During LVR, subjects breathed on the same circuit used during the C_rs measurements but with a manual resuscitation bag attached to the pneumatic valve instead of the tank of compressed air. Following a maximal inspiration, the pneumatic valve position was switched and positive pressure was applied manually by performing compressions of the resuscitation bag over ∼2 s (defined as the inflation phase) to the highest tolerable P_mo ≤50 cmH₂O. After a ∼6 s breath-hold at peak P_mo (defined as the plateau phase), subjects forcefully exhaled to RV and PEF (PEF_LVR) was measured.
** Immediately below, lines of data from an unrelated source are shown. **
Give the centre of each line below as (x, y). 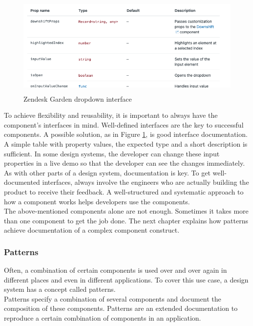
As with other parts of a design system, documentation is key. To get (107, 172)
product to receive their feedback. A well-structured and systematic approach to (124, 191)
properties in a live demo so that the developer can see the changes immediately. (125, 163)
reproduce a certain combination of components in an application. (103, 318)
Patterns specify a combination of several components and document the (113, 298)
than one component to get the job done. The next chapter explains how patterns (126, 220)
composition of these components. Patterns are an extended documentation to (121, 308)
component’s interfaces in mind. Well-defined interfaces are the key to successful (124, 124)
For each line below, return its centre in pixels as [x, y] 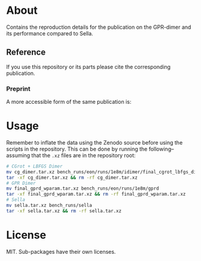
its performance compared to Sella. [50, 33]
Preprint [19, 89]
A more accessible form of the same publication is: [69, 102]
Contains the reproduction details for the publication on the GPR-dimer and [99, 27]
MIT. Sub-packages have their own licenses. [61, 251]
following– [161, 149]
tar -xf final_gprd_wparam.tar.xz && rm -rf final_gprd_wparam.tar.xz [96, 194]
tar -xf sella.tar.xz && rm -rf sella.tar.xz [64, 211]
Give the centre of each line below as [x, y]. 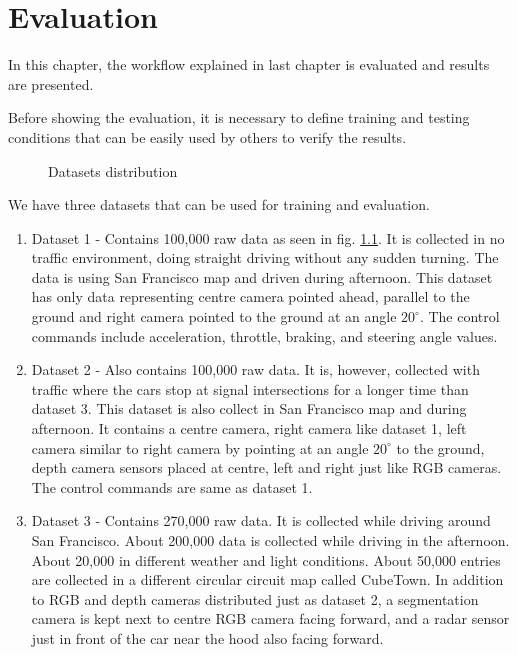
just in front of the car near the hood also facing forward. [207, 637]
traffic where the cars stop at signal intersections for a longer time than [250, 388]
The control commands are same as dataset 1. [172, 486]
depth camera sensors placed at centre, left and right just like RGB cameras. [266, 467]
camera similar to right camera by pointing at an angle [200, 447]
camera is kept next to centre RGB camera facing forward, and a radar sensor [270, 618]
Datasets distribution [113, 170]
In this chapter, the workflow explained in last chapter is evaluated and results [249, 64]
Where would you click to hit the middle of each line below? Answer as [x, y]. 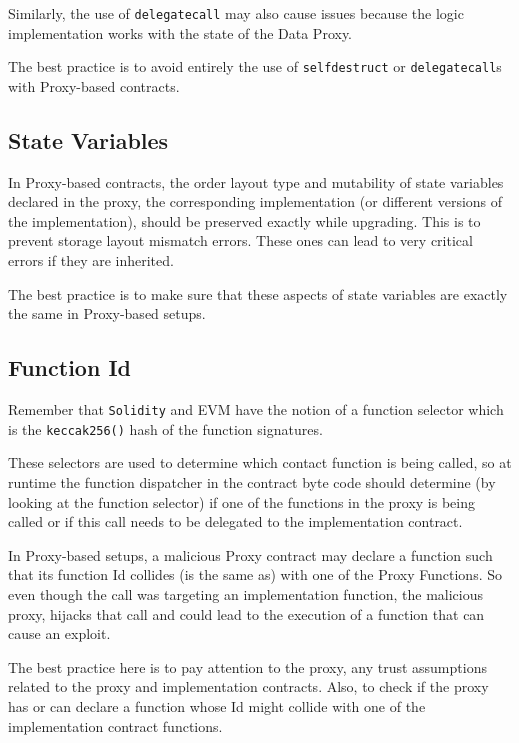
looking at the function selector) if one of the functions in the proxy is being [242, 501]
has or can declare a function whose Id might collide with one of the [217, 705]
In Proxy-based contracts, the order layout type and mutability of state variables [256, 181]
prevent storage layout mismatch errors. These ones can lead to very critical [240, 240]
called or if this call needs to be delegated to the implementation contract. [235, 521]
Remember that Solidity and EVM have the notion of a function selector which [256, 409]
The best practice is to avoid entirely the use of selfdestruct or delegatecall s [255, 66]
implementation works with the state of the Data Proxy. [180, 32]

Maximal insufflation capacity (MIC) was defined as the volume expired following each LVR manoeuvre, as previously described [19]. Thus, the difference between VC and MIC provided a measure of “recruitment volume” for each LVR manoeuvre. Each subject performed 10 consecutive LVR manoeuvres. Dyspnoea was assessed at baseline, 0 h, 1 h and 2 h using the modified 0–10 Borg scale [30].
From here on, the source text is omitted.